Determination of preparation method and chromatographic conditions for the test sample. This experiment investigated the extraction solvent, extraction method, extraction time, and solid-liquid ratio. The chromatographic method was used to maximize the information content, achieve the best extraction efficiency, and ensure the stability of the method. Finally, 50% methanol was used as the extraction solvent, followed by 30 minutes of ultrasonic treatment and a solid-liquid ratio of 1.0g: 50mL as the sample preparation method. In terms of chromatographic conditions, different chromatographic columns, mobile phase systems, column temperatures, flow rates, and detection wavelengths were investigated. After comparison, it was found that selecting Agilent SB C18 as the chromatographic column, acetonitrile 0.2% phosphoric acid as the mobile phase, column temperature of 35 ℃, flow rate of 0.4mL/min, the peak shape and separation degree of the chromatographic peaks were good; The test solution was scanned at full wavelength under UV visible light at 190-400nm, and the results showed that the common peaks of the fingerprint spectrum at 254nm had high response values and good peak shapes. Moreover, the maximum absorption of hyperoside and isoquercitrin was observed at 254nm, so 254nm was selected as the detection wavelength.

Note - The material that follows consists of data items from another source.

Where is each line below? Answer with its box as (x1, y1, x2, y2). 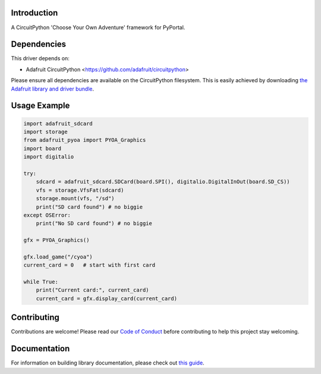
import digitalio (23, 154, 74, 160)
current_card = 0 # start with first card (23, 262, 156, 269)
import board (23, 145, 62, 152)
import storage (23, 128, 68, 135)
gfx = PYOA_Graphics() (23, 237, 90, 244)
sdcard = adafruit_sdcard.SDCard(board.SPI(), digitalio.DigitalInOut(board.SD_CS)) (36, 179, 291, 185)
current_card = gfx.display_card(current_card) (36, 295, 178, 302)
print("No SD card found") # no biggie (36, 220, 153, 227)
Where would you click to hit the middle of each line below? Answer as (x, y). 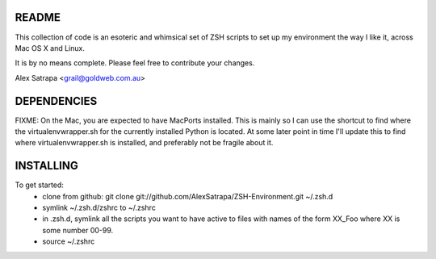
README (38, 17)
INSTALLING (46, 166)
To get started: (40, 185)
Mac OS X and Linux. (50, 48)
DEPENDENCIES (56, 101)
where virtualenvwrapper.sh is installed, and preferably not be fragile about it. (144, 143)
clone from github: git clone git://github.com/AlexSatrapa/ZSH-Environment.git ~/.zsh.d (188, 196)
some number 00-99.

Analysis of fingerprint spectrum and content determination results. This study used the “Chinese Herbal Medicine Chromatographic Fingerprint Similarity Evaluation Software” (2012 version) to conduct similarity analysis on the fingerprint spectra of 15 batches of rose flowers. A total of 30 common peaks were detected, and the similarity of the fingerprint spectra of the 15 batches of samples was greater than 0.95, indicating consistency in the chemical composition of rose flowers from different batches. A total of 10 characteristic peaks were identified through comparison with reference standards, of which 8 were flavonoids. Using cluster analysis and principal component analysis to analyze the fingerprint spectra of roses from different origins, when the clustering distance is 10, roses from different batches can be divided into 5 categories, indicating that roses from different origins have certain differences. PCA analysis shows that there are certain differences in the quality of roses from different regions. By measuring the content of hyperoside and isoquercitrin in 15 batches of rose flowers, the total content of hyperoside and isoquercitrin was 3.88-8.67mg/g, which was higher than the pharmacopoeia value of 0.38%. This indicates that all 15 batches of rose flowers are qualified medicinal materials, with the highest total content of hyperoside and isoquercitrin in Zhoukou City, Henan Province.

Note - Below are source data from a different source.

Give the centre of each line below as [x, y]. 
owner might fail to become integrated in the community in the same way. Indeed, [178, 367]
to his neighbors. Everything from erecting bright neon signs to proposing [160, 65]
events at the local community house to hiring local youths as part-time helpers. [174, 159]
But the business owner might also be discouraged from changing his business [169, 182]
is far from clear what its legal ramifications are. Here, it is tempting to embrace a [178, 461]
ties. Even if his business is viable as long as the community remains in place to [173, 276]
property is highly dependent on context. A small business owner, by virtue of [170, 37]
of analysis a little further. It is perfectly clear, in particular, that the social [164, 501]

The established fingerprint method can be applied to the quality evaluation of roses. The fingerprint spectra of 15 batches of rose medicinal materials were analyzed using the “Chinese Medicine Chromatographic Fingerprint Similarity Evaluation Software” (2012 version), and a total of 22 common peaks were identified. The similarity of the fingerprint spectra of 15 batches of rose medicinal materials was greater than 0.95. Rose and rose are both members of the Rosaceae family and can be distinguished in terms of their morphological, microscopic, and physicochemical characteristics. However, there have been no reports on fingerprint identification. The UPLC fingerprint established in this study can be used for the identification of rose and rose. From the comparison of fingerprint spectra, it can be seen that the two have 15 common components, with rose having 10 exclusive components and rose having 5 exclusive components.

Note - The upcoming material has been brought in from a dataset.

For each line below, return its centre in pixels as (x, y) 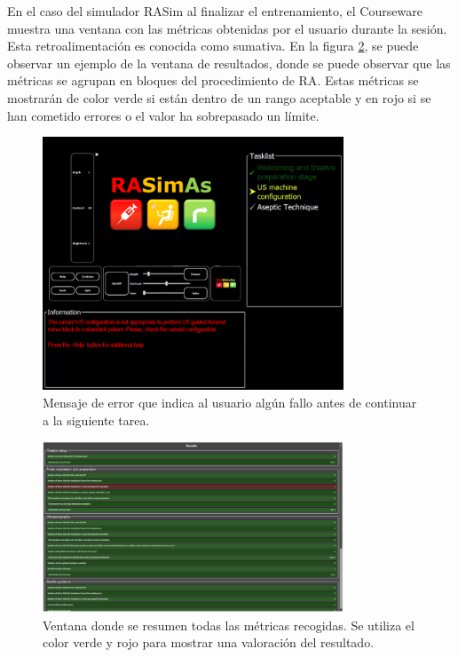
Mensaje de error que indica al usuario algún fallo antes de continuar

On the basis of establishing the UPLC fingerprint of rose flowers, this study identified multiple flavonoid components and evaluated them using chemical pattern recognition method; Establish a method for determining the content of hyperoside and isoquercitrin in roses, providing a basis for quality control of roses. This method is simple, accurate, and can provide reference for subsequent research on roses.